Under the NLRA, unionized employers may have a duty to bargain over new policies developed in response to COVID-19. For example, if employers develop a pay policy addressing whether and/or how to pay employees whom the employer has requested to work from home temporarily, or have been self-quarantined because of a positive test or are experiencing symptoms of COVID-19, that policy would likely be considered a mandatory subject of bargaining for which the employer would need to bargain over with the union. However, whether there is such a duty really depends on the language and specific provisions in the collective bargaining agreement, including but not limited to the management rights provision, leaves of absence, paid time off, and health and safety.

Can employers prohibit international or domestic travel to high risk locations?

So long as the travel is for business-related reasons, yes. If for personal reasons, then likely not, or face a potential national origin discrimination claim if the personal travel is to the employee’s home country. However, upon the employee’s return, particularly if the travel was to a high-risk location, and/or on the CDC’s restricted travel list, the employer should require the employee to stay home for the 14-day quarantine period and require a fitness for duty exam to return to work if the employee experiences any symptoms of COVID-19, has self-disclosed that while traveling he or she has come in close contact with another person who has tested positive for COVID-19, or the employee discloses that he or she has tested positive for COVID-19.

What if an employee returns from a domestic or international trip that is not on the CDC restricted travel list, can employers mandate a temporary self-quarantine?

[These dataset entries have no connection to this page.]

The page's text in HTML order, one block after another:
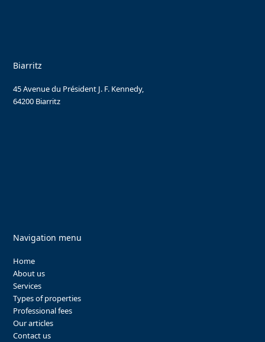
Biarritz
45 Avenue du Président J. F. Kennedy,
64200 Biarritz
Navigation menu
Home
About us
Services
Types of properties
Professional fees
Our articles
Contact us
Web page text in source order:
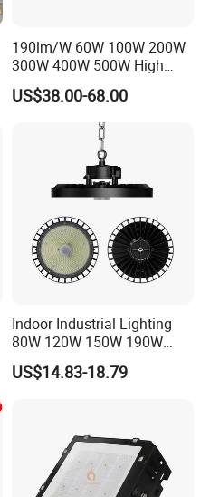
190lm/W 60W 100W 200W
300W 400W 500W High
Power CCT Adjustable IP65
Waterproof Warehouse
Workshop Industrial UFO
LED High Bay Light
US$38.00-68.00
Indoor Industrial Lighting
80W 120W 150W 190W
250W IP65 Warehouse
Linear Explosion Proof
US$14.83-18.79
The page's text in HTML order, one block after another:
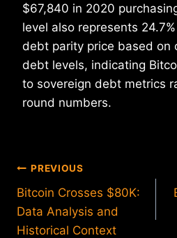
$67,840 in 2020
level also represents
debt parity price based on
debt levels, indicating
to sovereign debt metrics
round numbers.
Post
navigation
PREVIOUS
Bitcoin Crosses $80K:
Data Analysis and
Historical Context
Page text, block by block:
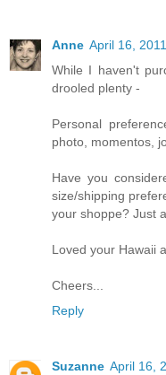
Anne April 16,
While I haven't
drooled plenty -
Personal
photo, momentos,
Have you
size/shipping
your shoppe? Just
Loved your Hawaii
Cheers...
Reply
Suzanne April 16,
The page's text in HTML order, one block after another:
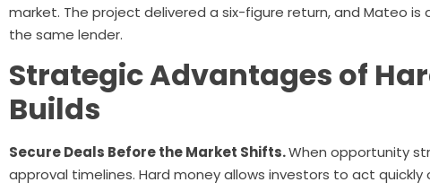
market. The project delivered a six-figure return, and Mateo is
the same lender.
Strategic Advantages of
Builds
Secure Deals Before the Market Shifts.When opportunity
approval timelines. Hard money allows investors to act
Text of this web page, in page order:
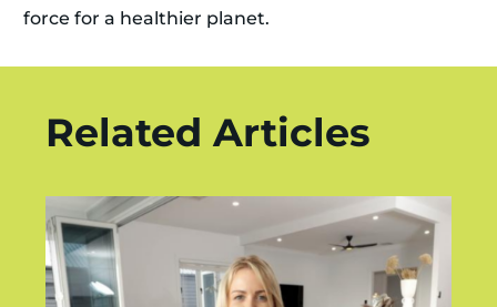
force for a healthier planet.
Related Articles
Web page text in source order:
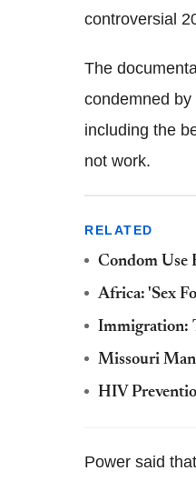
controversial
The
condemned
including the
not work.
RELATED
Condom Use
Africa: 'Sex
Immigration:
Missouri
HIV
Power said
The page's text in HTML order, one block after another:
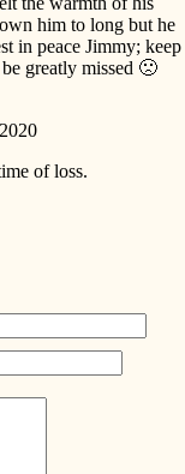
him to long but he
in peace Jimmy; keep
greatly missed 🙁
of loss.
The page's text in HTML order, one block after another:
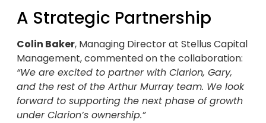
A Strategic Partnership
Colin Baker, Managing Director at Stellus Capital
Management, commented on the collaboration:
“We are excited to partner with Clarion, Gary,
and the rest of the Arthur Murray team. We look
forward to supporting the next phase of growth
under Clarion’s ownership.”
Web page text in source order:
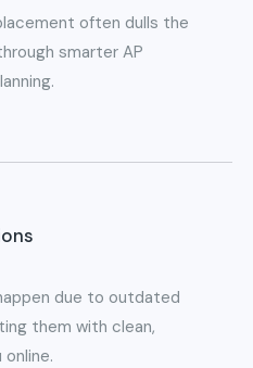
often dulls the
smarter AP
due to outdated
them with clean,
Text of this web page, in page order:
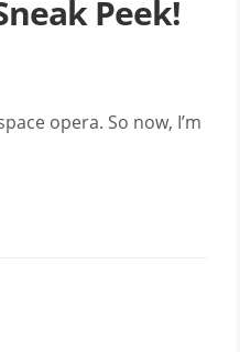
Peek!
opera. So now, I’m
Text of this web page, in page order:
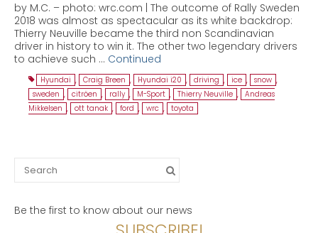
by M.C. – photo: wrc.com | The outcome of Rally Sweden
2018 was almost as spectacular as its white backdrop:
Thierry Neuville became the third non Scandinavian
driver in history to win it. The other two legendary drivers
to achieve such … Continued
Hyundai , Craig Breen , Hyundai i20 , driving , ice , snow ,
sweden , citröen , rally , M-Sport , Thierry Neuville , Andreas
Mikkelsen , ott tanak , ford , wrc , toyota
Search
for:
Be the first to know about our news
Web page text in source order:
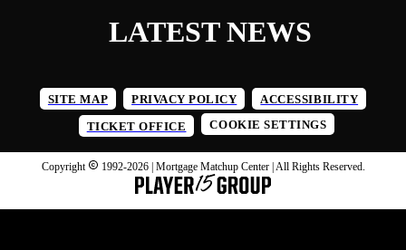
LATEST NEWS
SITE MAP PRIVACY POLICY
ACCESSIBILITY
TICKET OFFICE
COOKIE SETTINGS
Copyright 1992-2026| Mortgage Matchup Center | All Rights Reserved.
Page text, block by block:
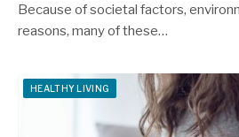
Because of societal factors,
reasons, many of these…
HEALTHY LIVING
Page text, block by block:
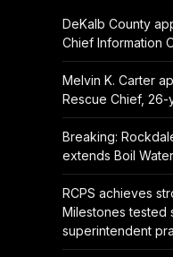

You could, but you shouldn’t. Remember, decisions should be based on rational, objective evidence, and should not be impulsive or based on emotion or paranoia. Unless the employee, for example, is experiencing symptoms of COVID-19, has self-disclosed that while traveling he or she has come in close contact with another person who has tested positive for COVID-19, or the employee discloses that he or she has tested positive, there is no reasonable belief that the employee poses a direct threat to the health or safety of the workplace that cannot be eliminated or reduced by a reasonable accommodation.

As with any and all COVID-19 employment-related matters, employers should consult with their employment attorneys for discussing best practices in addressing individual situations.

Our Employment & Labor Practice Group is continuing to monitor these developments and is available to answer your coronavirus questions.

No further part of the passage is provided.